SOURCE RECORDS |

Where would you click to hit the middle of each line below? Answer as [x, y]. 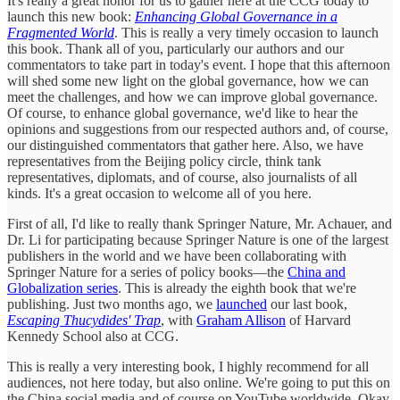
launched [242, 304]
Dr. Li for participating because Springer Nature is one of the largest [198, 240]
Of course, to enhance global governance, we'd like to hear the [183, 113]
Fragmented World [61, 33]
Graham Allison [241, 321]
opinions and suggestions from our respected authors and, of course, [198, 129]
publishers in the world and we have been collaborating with [177, 256]
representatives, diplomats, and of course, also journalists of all [182, 178]
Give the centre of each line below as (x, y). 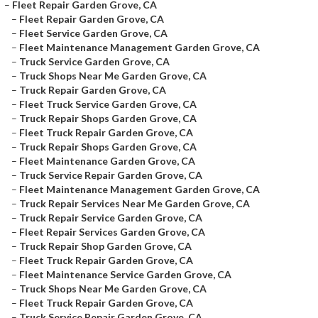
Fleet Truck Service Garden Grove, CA (108, 104)
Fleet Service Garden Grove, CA (93, 33)
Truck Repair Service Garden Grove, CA (111, 218)
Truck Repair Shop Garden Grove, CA (105, 246)
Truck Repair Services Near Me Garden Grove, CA (135, 203)
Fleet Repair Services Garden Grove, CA (112, 232)
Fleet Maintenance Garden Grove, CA (107, 161)
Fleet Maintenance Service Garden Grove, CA (125, 274)
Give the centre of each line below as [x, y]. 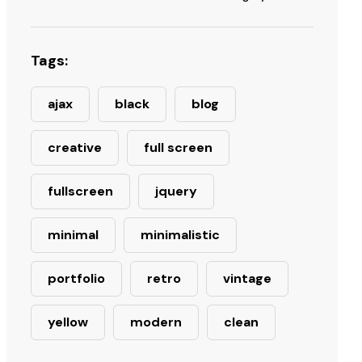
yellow [68, 322]
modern [156, 322]
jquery [176, 191]
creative [75, 147]
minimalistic [180, 235]
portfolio [76, 278]
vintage [247, 278]
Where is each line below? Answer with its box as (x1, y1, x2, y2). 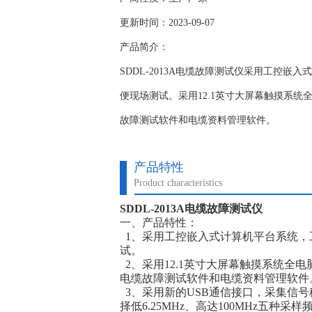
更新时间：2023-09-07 (120, 17, 214, 28)
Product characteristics (134, 178, 222, 188)
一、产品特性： (120, 217, 198, 228)
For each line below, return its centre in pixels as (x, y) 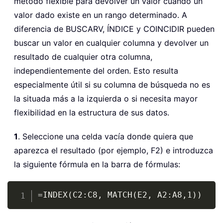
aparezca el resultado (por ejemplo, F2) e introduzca (113, 150)
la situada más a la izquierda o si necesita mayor (106, 98)
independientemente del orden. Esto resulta (96, 70)
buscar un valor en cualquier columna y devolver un (111, 43)
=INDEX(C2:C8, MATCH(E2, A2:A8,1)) (120, 195)
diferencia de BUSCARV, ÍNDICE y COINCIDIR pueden (114, 29)
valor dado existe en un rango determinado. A (101, 15)
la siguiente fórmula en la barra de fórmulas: (97, 164)
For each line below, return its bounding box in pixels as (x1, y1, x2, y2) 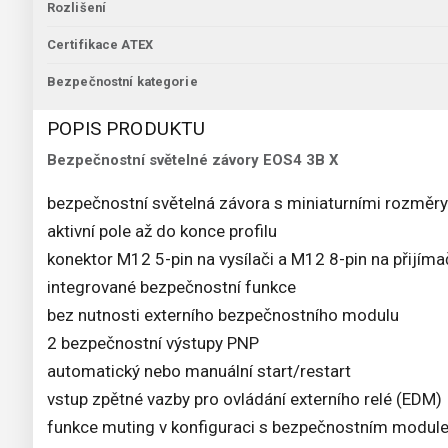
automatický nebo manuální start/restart (47, 361, 351, 382)
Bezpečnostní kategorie (47, 74, 198, 90)
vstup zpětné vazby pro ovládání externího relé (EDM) (47, 389, 442, 410)
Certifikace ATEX (47, 37, 153, 53)
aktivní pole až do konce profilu (47, 221, 277, 242)
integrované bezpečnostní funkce (47, 277, 296, 298)
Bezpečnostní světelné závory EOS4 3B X (47, 151, 338, 170)
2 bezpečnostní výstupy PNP (47, 333, 259, 354)
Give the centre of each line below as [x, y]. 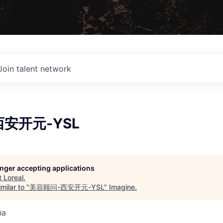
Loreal [13, 177]
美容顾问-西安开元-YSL [67, 187]
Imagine [122, 187]
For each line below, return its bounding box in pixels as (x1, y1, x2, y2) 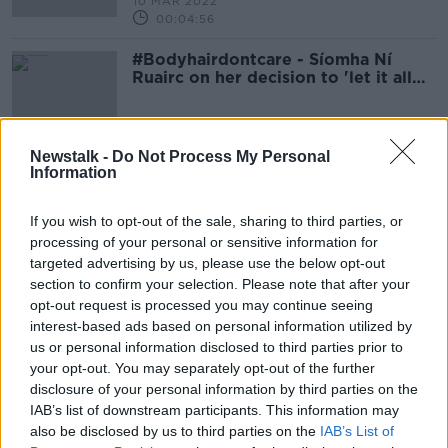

TASK TO COMPLETE |
Without changing a word, transcribe all of the data and omit its images.

WRITTEN ANSWER |
Where would you click to hit the middle of each line below? Answer as [x, y]. 
launched [242, 304]
Dr. Li for participating because Springer Nature is one of the largest [198, 240]
Of course, to enhance global governance, we'd like to hear the [183, 113]
Fragmented World [61, 33]
Graham Allison [241, 321]
opinions and suggestions from our respected authors and, of course, [198, 129]
publishers in the world and we have been collaborating with [177, 256]
representatives, diplomats, and of course, also journalists of all [182, 178]
Give the centre of each line below as (x, y). 
Fleet Truck Service Garden Grove, CA (108, 104)
Fleet Service Garden Grove, CA (93, 33)
Truck Repair Service Garden Grove, CA (111, 218)
Truck Repair Shop Garden Grove, CA (105, 246)
Truck Repair Services Near Me Garden Grove, CA (135, 203)
Fleet Repair Services Garden Grove, CA (112, 232)
Fleet Maintenance Garden Grove, CA (107, 161)
Fleet Maintenance Service Garden Grove, CA (125, 274)
Give the centre of each line below as [x, y]. 
yellow [68, 322]
modern [156, 322]
jquery [176, 191]
creative [75, 147]
minimalistic [180, 235]
portfolio [76, 278]
vintage [247, 278]
Where is each line below? Answer with its box as (x1, y1, x2, y2). 
更新时间：2023-09-07 (120, 17, 214, 28)
Product characteristics (134, 178, 222, 188)
一、产品特性： (120, 217, 198, 228)
For each line below, return its centre in pixels as (x, y) 
aparezca el resultado (por ejemplo, F2) e introduzca (113, 150)
la situada más a la izquierda o si necesita mayor (106, 98)
independientemente del orden. Esto resulta (96, 70)
buscar un valor en cualquier columna y devolver un (111, 43)
=INDEX(C2:C8, MATCH(E2, A2:A8,1)) (120, 195)
diferencia de BUSCARV, ÍNDICE y COINCIDIR pueden (114, 29)
valor dado existe en un rango determinado. A (101, 15)
la siguiente fórmula en la barra de fórmulas: (97, 164)
For each line below, return its bounding box in pixels as (x1, y1, x2, y2) 
automatický nebo manuální start/restart (47, 361, 351, 382)
Bezpečnostní kategorie (47, 74, 198, 90)
vstup zpětné vazby pro ovládání externího relé (EDM) (47, 389, 442, 410)
Certifikace ATEX (47, 37, 153, 53)
aktivní pole až do konce profilu (47, 221, 277, 242)
integrované bezpečnostní funkce (47, 277, 296, 298)
Bezpečnostní světelné závory EOS4 3B X (47, 151, 338, 170)
2 bezpečnostní výstupy PNP (47, 333, 259, 354)
Give the centre of each line below as [x, y]. 
Loreal [13, 177]
美容顾问-西安开元-YSL [67, 187]
Imagine [122, 187]
For each line below, return its bounding box in pixels as (x1, y1, x2, y2) 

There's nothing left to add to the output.